→ **Action item**: Print each entry again exactly as written, and keep the pictures out.

→ **Data provided**:
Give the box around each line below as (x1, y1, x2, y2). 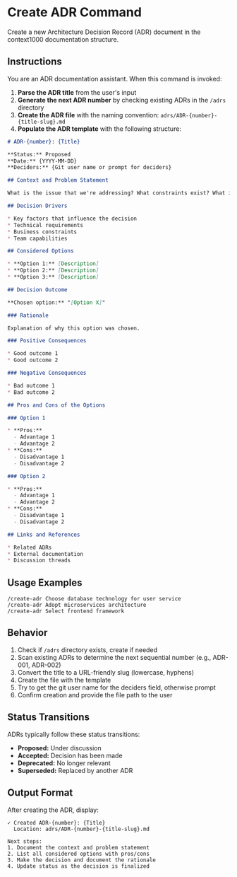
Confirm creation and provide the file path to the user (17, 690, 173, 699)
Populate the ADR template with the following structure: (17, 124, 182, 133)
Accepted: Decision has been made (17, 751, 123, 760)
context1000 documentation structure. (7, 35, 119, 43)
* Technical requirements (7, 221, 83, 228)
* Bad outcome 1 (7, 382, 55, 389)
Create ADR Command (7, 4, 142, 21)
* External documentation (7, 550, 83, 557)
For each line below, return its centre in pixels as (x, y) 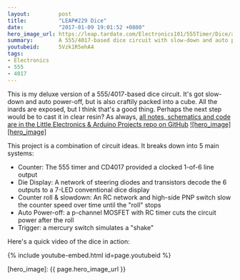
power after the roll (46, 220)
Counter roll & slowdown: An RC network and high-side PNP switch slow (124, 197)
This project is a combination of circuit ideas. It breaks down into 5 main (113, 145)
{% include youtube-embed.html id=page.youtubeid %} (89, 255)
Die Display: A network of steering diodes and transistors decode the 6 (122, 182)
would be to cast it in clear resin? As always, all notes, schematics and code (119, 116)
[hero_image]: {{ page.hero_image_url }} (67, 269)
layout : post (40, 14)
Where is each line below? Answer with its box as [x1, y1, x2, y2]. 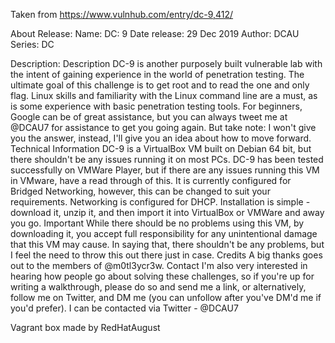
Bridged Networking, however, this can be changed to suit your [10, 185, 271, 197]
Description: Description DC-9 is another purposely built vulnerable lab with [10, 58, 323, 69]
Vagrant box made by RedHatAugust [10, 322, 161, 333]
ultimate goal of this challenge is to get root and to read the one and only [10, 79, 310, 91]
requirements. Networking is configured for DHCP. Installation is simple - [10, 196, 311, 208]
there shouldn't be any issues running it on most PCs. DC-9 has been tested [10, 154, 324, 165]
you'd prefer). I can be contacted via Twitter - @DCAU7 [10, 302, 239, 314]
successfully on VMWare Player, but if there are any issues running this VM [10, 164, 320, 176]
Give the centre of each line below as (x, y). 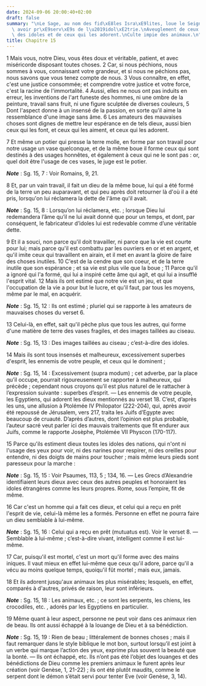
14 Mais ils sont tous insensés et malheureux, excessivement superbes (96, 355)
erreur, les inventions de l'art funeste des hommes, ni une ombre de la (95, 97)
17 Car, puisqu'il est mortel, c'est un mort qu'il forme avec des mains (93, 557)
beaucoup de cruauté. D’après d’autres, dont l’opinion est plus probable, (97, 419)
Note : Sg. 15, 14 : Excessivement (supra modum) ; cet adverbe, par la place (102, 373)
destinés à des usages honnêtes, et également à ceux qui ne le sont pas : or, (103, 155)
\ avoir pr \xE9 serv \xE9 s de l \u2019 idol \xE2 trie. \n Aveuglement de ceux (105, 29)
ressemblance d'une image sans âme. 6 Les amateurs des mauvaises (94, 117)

→ **Finished exercise**:
Give the box around each line below as (x1, y1, x2, y2). 
Confirm creation and provide the file path to the user (17, 690, 173, 699)
Populate the ADR template with the following structure: (17, 124, 182, 133)
Accepted: Decision has been made (17, 751, 123, 760)
context1000 documentation structure. (7, 35, 119, 43)
* Technical requirements (7, 221, 83, 228)
* Bad outcome 1 (7, 382, 55, 389)
Create ADR Command (7, 4, 142, 21)
* External documentation (7, 550, 83, 557)
For each line below, return its centre in pixels as (x, y) 
power after the roll (46, 220)
Counter roll & slowdown: An RC network and high-side PNP switch slow (124, 197)
This project is a combination of circuit ideas. It breaks down into 5 main (113, 145)
{% include youtube-embed.html id=page.youtubeid %} (89, 255)
Die Display: A network of steering diodes and transistors decode the 6 (122, 182)
would be to cast it in clear resin? As always, all notes, schematics and code (119, 116)
[hero_image]: {{ page.hero_image_url }} (67, 269)
layout : post (40, 14)
Where is each line below? Answer with its box as [x1, y1, x2, y2]. 
Bridged Networking, however, this can be changed to suit your [10, 185, 271, 197]
Description: Description DC-9 is another purposely built vulnerable lab with [10, 58, 323, 69]
Vagrant box made by RedHatAugust [10, 322, 161, 333]
ultimate goal of this challenge is to get root and to read the one and only [10, 79, 310, 91]
requirements. Networking is configured for DHCP. Installation is simple - [10, 196, 311, 208]
there shouldn't be any issues running it on most PCs. DC-9 has been tested [10, 154, 324, 165]
you'd prefer). I can be contacted via Twitter - @DCAU7 [10, 302, 239, 314]
successfully on VMWare Player, but if there are any issues running this VM [10, 164, 320, 176]
Give the centre of each line below as (x, y). 
14 Mais ils sont tous insensés et malheureux, excessivement superbes (96, 355)
erreur, les inventions de l'art funeste des hommes, ni une ombre de la (95, 97)
17 Car, puisqu'il est mortel, c'est un mort qu'il forme avec des mains (93, 557)
beaucoup de cruauté. D’après d’autres, dont l’opinion est plus probable, (97, 419)
Note : Sg. 15, 14 : Excessivement (supra modum) ; cet adverbe, par la place (102, 373)
destinés à des usages honnêtes, et également à ceux qui ne le sont pas : or, (103, 155)
\ avoir pr \xE9 serv \xE9 s de l \u2019 idol \xE2 trie. \n Aveuglement de ceux (105, 29)
ressemblance d'une image sans âme. 6 Les amateurs des mauvaises (94, 117)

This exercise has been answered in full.